* [Task to complete]: Count the lines of data below that include "have". Provide only the number.

* [Listed entries]:
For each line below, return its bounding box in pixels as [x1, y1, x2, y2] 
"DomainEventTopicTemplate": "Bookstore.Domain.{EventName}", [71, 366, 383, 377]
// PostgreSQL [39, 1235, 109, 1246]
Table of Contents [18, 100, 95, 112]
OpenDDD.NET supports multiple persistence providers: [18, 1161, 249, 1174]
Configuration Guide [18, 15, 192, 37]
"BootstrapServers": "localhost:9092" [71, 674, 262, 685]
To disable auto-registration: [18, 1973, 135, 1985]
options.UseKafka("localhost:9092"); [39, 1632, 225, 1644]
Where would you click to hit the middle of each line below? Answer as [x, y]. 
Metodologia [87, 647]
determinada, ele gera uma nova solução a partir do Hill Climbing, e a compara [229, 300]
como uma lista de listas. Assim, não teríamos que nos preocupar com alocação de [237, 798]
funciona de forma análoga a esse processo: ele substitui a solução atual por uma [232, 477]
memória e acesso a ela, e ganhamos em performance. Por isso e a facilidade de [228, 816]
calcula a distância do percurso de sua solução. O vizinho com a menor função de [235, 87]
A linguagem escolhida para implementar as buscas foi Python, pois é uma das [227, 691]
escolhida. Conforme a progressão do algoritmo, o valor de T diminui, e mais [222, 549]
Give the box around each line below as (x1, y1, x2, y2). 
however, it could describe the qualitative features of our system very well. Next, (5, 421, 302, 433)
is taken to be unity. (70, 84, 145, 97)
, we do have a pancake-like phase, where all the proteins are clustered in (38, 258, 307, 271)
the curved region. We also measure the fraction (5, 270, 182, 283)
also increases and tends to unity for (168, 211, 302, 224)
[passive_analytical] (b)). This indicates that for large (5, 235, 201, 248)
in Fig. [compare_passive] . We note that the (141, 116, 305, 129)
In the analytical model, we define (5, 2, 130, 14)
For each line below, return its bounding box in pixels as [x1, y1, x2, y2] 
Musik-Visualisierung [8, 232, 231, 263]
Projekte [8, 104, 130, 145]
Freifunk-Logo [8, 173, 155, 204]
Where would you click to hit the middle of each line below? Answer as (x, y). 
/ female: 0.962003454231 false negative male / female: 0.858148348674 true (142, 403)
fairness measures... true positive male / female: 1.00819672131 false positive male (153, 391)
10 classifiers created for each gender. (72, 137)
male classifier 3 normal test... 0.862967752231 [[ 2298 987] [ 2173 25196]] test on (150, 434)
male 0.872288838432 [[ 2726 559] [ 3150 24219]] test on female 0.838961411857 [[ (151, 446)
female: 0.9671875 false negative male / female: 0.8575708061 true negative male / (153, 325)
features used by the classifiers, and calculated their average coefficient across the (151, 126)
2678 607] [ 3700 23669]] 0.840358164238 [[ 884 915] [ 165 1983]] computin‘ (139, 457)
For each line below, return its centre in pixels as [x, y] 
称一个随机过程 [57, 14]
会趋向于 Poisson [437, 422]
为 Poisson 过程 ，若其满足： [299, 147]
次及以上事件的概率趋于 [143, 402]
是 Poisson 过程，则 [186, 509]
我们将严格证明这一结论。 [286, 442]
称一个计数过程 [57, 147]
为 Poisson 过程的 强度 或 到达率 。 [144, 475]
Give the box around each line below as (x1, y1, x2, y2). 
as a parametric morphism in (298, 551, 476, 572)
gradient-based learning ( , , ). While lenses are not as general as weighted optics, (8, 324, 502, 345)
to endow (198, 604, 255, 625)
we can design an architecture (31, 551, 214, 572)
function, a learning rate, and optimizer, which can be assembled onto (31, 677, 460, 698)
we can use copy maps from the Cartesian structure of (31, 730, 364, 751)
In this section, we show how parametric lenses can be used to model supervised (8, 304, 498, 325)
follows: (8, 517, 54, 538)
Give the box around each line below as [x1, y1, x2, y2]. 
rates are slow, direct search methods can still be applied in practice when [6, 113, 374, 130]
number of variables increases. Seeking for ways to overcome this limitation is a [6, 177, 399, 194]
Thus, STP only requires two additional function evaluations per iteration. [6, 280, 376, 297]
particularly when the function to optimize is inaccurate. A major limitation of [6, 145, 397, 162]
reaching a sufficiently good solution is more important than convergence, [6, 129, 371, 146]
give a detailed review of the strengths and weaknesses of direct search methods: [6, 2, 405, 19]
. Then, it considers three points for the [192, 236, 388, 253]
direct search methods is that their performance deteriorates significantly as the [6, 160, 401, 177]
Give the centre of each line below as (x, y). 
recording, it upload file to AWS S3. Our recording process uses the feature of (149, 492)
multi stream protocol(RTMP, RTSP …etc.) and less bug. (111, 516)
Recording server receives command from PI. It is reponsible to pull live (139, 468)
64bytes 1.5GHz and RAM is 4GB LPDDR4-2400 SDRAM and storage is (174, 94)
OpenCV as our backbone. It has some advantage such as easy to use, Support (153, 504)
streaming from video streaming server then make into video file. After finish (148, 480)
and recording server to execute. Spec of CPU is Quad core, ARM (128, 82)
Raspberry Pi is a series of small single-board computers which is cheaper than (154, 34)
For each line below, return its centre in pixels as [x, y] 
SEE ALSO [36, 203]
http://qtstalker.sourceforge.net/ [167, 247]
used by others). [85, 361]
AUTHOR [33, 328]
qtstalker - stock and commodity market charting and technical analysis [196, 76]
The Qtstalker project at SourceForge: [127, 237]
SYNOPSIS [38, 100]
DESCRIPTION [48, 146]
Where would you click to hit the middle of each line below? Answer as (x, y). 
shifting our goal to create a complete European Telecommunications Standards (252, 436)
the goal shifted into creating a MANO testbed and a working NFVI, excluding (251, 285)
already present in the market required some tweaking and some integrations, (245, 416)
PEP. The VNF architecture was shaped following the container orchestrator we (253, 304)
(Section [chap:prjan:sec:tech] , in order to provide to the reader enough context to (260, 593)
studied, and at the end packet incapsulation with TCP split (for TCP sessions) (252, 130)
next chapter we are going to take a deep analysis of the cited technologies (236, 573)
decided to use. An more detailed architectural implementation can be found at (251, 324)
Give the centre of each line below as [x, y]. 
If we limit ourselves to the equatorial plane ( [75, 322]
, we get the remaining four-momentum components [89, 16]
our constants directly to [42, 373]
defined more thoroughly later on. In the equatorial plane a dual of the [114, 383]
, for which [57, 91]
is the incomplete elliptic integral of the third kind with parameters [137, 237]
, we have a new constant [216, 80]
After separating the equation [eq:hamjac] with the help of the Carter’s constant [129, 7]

* [Answer to the exercise]: 2